The Tel-Aviv-based company has developed a work operating system (Work OS) where organizations of any size can create the tools and processes they need to manage every aspect of their work. It was founded in 2012 and is led by Co-Chief Executive Officers Roy Mann and Eran Zinman.

"We went public because we at the right place to do so considering our revenue and the timing of the market was good," Zinman and Mann told Calcalist. "This isn't the end of something but rather the beginning. We want to be a big company."

 

monday.com goes public on Nasdaq. Photo: Courtesy monday.com goes public on Nasdaq. Photo: Courtesy monday.com goes public on Nasdaq. Photo: Courtesy
Salesforce.com’s investment arm and Zoom Video Communications have each agreed to buy $75 million of monday.com’s shares in a private placement, the company said.

monday.com was valued at $2.7 billion after its last funding round, Bloomberg News reported in May last year.

Goldman Sachs, J.P. Morgan, Allen & Co., and Jefferies are among the underwriters for monday.com’s IPO. It will list on Nasdaq under the symbol “MNDY”.

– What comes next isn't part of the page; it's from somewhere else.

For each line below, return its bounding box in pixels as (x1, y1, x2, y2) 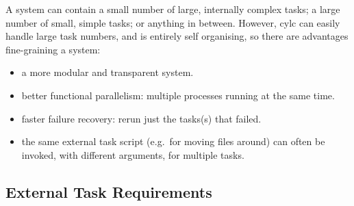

The company’s revenue rose 85% to $59 million in the three months ending March 31, its filing showed. Net loss, however, widened to $39 million from $19.9 million in the same period.

monday.com management. Photo: Nethaniel Tobias
monday.com management. Photo: Nethaniel Tobias צילום: נתנאל טוביאס

 
monday.com has raised $234 million to date, from investors including Sapphire Ventures, Hamilton Lane, HarbourVest Partners, Ion Asset Management, Vintage Investment Partners, Stripes Group, Insight Partners, and Entrée Capital. According to the company, it has over 127,000 paying clients in around 200 business verticals.

The company said it employed 799 people as of the end of March, an increase of 199 from January 2019.

monday.com's biggest shareholder is U.S. fund Insight Partners, which holds 42.7% of its shares. Sonnipe, part of Entrée Capital and the company's first major investor, holds a 12.4% stake. Mann has a 15.3% stake, while Zinman holds 5.6% of the shares. Wix founder and CEO Avishai Abrahami owns 4% of the company's shares.